Our identities, and therefore our desires, are profoundly affected by our cultural, social, and political contexts. To be free thus necessitates participating in the formation of the communicational contexts that affects and form us all. Freedom requires not only the freedom of expression cherished by classical liberals, but a certain freedom of connection – the power to shape the contexts in which this free expression happens. The freedom of choice advocated by classical liberals and their twentieth century followers confuses the fruit of freedom, the will, with its root. Likewise, those social liberals and socialists who emphasize economic independence while ignoring the other complex dimensions and processes involved in the creation of a free personality seem to be missing a significant component of the reality of the process of freedom.

This conception of freedom, if we examine it closely, suggests that democracy is not just a matter of elections or of constitutional rights (though it undoubtedly includes those concerns). Nor is the issue that of how “big” government bureaucracy will be. More fundamentally, political freedom consists in individuals and communities having the power to mutually affect each other and form each other. Democracy, understood from this perspective becomes a way of life rather than a formal mode of government, one that has consequences not only for the way in which ownership of the media of mass communication is organized for instance (a frequent complaint of the Sanders campaign is that this ownership structure is creating a bias in its coverage of politics), but also for every aspect of our lives, from the workplace to the bedroom, its fundamental principle being “equality of participation.” The aim of a “politics of freedom” in this context would be neither decreased regulation of the economy or increased government intervention but the creation of increased opportunities for participation by all members of society in both economic and political decision-making, regardless of their wealth or income level. Beyond the public funding of elections, one might imagine this agenda including decreased mediation of the mechanisms of political representation. Currently, for instance, the average ratio of representatives to represented in the US House of Representatives is something like 1: 290,000, making it extremely difficult for any but the most powerful interests to gain a hearing, regardless of the way elections are funded. And yet, there seem to be few technical impediments to cutting that ratio in half for instance.

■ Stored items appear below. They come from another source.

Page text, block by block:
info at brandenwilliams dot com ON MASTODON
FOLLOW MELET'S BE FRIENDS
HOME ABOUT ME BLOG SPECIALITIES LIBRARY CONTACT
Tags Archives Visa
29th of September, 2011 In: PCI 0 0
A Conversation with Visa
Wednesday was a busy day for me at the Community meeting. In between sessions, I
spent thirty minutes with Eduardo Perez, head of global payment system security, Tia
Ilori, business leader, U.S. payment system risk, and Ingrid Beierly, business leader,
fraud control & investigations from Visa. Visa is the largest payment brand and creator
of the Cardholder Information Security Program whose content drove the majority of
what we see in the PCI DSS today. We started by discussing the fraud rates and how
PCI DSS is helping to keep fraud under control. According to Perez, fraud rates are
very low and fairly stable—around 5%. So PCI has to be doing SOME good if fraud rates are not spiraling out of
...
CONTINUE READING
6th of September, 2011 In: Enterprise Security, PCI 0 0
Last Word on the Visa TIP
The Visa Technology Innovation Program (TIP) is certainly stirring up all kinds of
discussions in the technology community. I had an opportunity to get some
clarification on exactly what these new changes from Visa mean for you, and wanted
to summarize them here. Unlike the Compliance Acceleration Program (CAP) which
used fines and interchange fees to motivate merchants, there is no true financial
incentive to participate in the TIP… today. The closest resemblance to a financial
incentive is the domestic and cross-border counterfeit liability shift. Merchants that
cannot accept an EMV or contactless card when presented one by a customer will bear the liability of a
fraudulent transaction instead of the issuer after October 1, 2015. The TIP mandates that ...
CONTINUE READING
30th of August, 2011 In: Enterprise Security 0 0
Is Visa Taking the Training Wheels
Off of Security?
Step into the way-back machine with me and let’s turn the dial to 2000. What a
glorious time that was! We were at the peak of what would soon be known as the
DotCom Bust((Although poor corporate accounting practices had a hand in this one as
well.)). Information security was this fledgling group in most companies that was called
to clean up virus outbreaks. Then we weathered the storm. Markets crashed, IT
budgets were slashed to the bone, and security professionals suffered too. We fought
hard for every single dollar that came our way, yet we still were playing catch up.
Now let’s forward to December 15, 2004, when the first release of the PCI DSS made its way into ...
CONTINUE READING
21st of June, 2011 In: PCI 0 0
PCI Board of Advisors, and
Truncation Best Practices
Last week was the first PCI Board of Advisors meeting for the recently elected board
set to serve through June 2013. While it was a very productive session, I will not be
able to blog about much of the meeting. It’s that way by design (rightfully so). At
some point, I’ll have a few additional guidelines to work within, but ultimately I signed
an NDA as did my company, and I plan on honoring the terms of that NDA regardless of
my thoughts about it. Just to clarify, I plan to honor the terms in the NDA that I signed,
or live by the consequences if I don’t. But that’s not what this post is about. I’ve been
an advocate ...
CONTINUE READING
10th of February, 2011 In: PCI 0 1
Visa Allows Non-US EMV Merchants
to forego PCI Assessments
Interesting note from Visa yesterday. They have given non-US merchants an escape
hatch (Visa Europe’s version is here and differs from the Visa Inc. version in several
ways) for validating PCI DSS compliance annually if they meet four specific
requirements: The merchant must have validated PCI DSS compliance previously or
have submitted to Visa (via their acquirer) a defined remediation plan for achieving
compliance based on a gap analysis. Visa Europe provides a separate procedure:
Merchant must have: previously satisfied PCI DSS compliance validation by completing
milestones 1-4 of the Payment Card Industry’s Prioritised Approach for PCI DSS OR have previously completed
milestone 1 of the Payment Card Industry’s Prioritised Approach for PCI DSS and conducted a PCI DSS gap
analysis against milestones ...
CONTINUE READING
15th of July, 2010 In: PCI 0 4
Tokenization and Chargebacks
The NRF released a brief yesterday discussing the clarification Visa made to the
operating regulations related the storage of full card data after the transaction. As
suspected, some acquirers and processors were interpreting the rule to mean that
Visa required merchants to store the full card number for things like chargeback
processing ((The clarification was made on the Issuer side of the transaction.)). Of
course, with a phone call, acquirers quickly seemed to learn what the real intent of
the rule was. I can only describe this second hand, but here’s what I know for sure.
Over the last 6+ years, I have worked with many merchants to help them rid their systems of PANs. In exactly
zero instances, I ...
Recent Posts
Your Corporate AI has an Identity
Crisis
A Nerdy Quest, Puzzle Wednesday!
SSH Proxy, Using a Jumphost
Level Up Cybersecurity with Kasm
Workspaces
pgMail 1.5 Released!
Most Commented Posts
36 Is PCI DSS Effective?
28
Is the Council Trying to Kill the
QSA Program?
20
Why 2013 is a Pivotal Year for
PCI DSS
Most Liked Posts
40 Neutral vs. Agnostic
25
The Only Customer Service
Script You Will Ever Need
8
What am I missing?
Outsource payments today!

Any number of other reforms could be proposed that would enable greater citizen participation in the polity, from making congressional office-holders into recallable delegates in order to increase accountability, to instituting worker and consumer co-management councils in private corporations, legally entitled to raise concerns about the social and environmental consequences of business policies (corporations being legal entities to begin with, there seems to be little weight in the argument that this would be “undue government interference”).

Now, wouldn’t the transformation of everyday life from the standpoint of such a principle of “equality of participation” be the basis for a genuine “political revolution”?